→ **Prompt**
What needs transcribing is the line with "Bisotun Ayurvedic Copper Water Pitcher is" and every line after it to the end of the records, exactly and alone, with no pictures.

Extracted records

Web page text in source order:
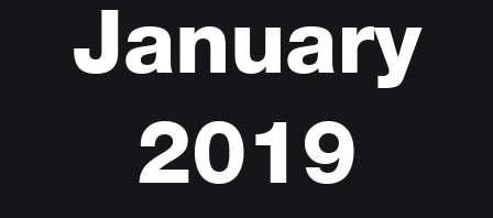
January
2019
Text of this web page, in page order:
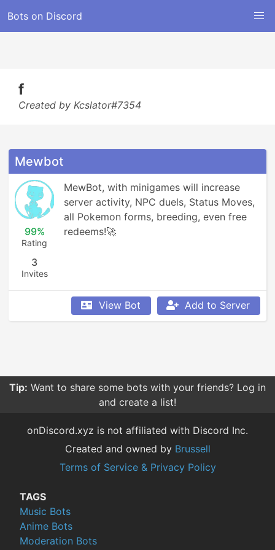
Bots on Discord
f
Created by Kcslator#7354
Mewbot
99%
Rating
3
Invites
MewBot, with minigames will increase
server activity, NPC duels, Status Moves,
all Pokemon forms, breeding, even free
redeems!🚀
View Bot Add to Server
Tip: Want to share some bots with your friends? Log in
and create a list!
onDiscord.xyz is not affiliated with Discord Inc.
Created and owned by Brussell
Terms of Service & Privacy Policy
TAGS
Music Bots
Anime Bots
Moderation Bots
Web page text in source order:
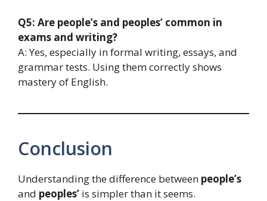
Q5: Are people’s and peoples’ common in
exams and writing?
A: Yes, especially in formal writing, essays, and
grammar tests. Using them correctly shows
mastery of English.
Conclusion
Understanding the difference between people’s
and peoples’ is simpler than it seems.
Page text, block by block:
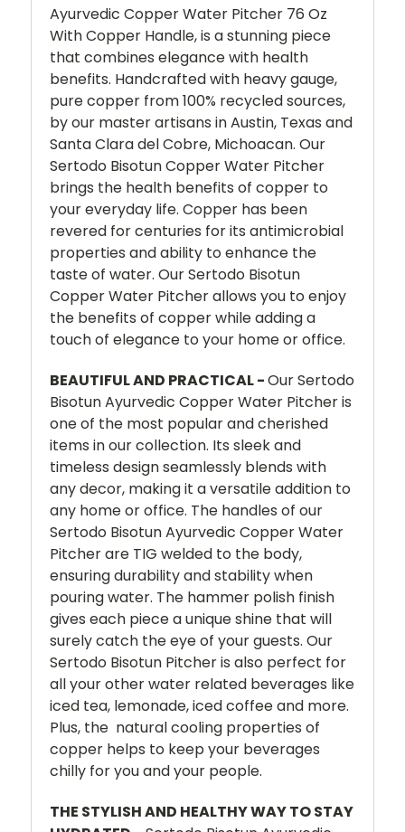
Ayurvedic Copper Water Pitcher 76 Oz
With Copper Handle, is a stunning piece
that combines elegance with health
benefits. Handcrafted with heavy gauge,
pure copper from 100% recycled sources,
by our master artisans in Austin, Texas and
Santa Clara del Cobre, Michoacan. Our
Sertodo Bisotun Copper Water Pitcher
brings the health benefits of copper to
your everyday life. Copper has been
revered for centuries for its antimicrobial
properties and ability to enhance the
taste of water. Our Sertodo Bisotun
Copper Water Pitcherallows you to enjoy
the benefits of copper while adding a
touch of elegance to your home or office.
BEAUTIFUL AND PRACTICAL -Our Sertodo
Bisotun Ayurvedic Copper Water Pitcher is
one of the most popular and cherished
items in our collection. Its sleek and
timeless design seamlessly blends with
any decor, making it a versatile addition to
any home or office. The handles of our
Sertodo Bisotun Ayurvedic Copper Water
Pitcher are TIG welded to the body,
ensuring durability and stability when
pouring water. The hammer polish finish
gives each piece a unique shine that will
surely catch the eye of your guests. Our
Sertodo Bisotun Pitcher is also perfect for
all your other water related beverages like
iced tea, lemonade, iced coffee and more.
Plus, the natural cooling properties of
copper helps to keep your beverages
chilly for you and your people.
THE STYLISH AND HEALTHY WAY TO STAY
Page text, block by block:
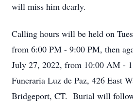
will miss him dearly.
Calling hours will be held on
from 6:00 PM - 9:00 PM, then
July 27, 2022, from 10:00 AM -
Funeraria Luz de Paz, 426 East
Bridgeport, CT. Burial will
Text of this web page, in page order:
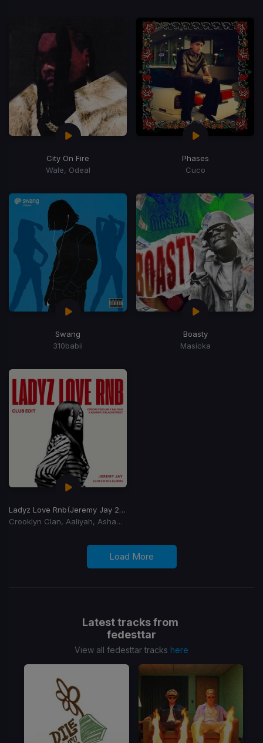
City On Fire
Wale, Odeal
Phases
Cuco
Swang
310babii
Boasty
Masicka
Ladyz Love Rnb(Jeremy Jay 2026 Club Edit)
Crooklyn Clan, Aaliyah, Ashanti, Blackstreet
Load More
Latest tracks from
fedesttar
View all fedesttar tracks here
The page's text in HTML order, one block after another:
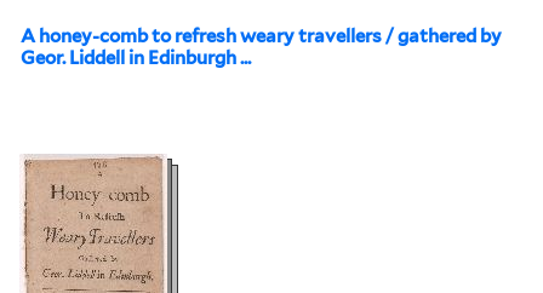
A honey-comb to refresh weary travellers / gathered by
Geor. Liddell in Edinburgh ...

→ **Task result**
Bisotun Ayurvedic Copper Water Pitcher is
one of the most popular and cherished
items in our collection. Its sleek and
timeless design seamlessly blends with
any decor, making it a versatile addition to
any home or office. The handles of our
Sertodo Bisotun Ayurvedic Copper Water
Pitcher are TIG welded to the body,
ensuring durability and stability when
pouring water. The hammer polish finish
gives each piece a unique shine that will
surely catch the eye of your guests. Our
Sertodo Bisotun Pitcher is also perfect for
all your other water related beverages like
iced tea, lemonade, iced coffee and more.
Plus, the natural cooling properties of
copper helps to keep your beverages
chilly for you and your people.
THE STYLISH AND HEALTHY WAY TO STAY
Page text, block by block:
will miss him dearly.
Calling hours will be held on
from 6:00 PM - 9:00 PM, then
July 27, 2022, from 10:00 AM -
Funeraria Luz de Paz, 426 East
Bridgeport, CT. Burial will
Text of this web page, in page order:
City On Fire
Wale, Odeal
Phases
Cuco
Swang
310babii
Boasty
Masicka
Ladyz Love Rnb(Jeremy Jay 2026 Club Edit)
Crooklyn Clan, Aaliyah, Ashanti, Blackstreet
Load More
Latest tracks from
fedesttar
View all fedesttar tracks here
The page's text in HTML order, one block after another:
A honey-comb to refresh weary travellers / gathered by
Geor. Liddell in Edinburgh ...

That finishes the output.